Monday, January 2, 2017

Shieling on the Moor

Sometimes you luck out, and end up being blessed with magnificent weather during a hike that you've planned to do for a year. That happened to me last August while wandering across the moorland of southwest Lewis. It was the perfect hiking weather; sunny skies, not too hot, and just enough wind to keep the midges away. One of the surprises of that walk on that picture-perfect day was a beautiful solitary shieling I came across near Loch na Craobhaig.

The OS map does not name this place; the only hint of its existence a little square on the map at NB 0657 2103. I had not planned on visiting this particular spot, but while looking at the beehive cell ruins at Fidigidh Iochdrach I noticed a bump on the horizon a few hundred metres to the southeast. I am so glad I decided to walk over to see it; for out in the middle of nowhere, under a azure sky dotted with billowy clouds, stood a beautiful, solitary shieling, that appeared to be an ancient beehive cell modified into a rectangular shelter.

The interior still retained much of the beehive's circular wall-space, including a dozen nooks for storing cheese and milk.

I was stunned by the beauty of this spot, with its amazing view over the sparkling blue waters of Loch na Craobhaig to the distant Harris hills. It would be amazing to have seen this place when it was in use 150 years ago.

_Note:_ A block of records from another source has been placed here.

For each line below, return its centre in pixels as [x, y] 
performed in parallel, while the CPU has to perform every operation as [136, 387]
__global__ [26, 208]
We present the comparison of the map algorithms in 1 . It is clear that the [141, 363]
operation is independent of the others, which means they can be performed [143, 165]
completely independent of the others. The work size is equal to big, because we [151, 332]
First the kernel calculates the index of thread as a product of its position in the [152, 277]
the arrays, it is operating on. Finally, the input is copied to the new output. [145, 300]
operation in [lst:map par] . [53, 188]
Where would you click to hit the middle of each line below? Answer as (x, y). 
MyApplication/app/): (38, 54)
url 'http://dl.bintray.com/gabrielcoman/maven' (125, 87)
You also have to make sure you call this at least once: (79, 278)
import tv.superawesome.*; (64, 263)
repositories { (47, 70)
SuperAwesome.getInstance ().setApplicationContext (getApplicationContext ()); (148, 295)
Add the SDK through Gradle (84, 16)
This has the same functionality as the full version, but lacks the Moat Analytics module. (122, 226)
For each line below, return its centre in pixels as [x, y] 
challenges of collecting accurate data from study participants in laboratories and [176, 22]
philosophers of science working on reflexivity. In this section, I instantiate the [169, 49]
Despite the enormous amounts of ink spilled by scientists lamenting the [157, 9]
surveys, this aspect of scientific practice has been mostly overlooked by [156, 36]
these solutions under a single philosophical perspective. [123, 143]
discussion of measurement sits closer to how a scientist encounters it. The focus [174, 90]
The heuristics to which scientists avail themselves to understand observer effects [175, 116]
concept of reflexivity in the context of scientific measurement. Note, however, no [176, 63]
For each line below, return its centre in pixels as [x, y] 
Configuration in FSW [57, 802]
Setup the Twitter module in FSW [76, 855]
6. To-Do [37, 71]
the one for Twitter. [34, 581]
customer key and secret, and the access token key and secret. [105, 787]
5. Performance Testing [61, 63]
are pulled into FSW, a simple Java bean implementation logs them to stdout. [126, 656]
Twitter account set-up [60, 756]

Wednesday, December 28, 2016

Cara's Chapel of St Fionnlugh

My favorite island souvenirs are the little history books about an island that I find on the island. One of these was The Antiquities of Gigha, by the Rev. RSG Anderson. The book has been very popular. Originally published in 1936, a second edition came out three years later. The copy I bought on Gigha in 1992 is a reprint published in 1978.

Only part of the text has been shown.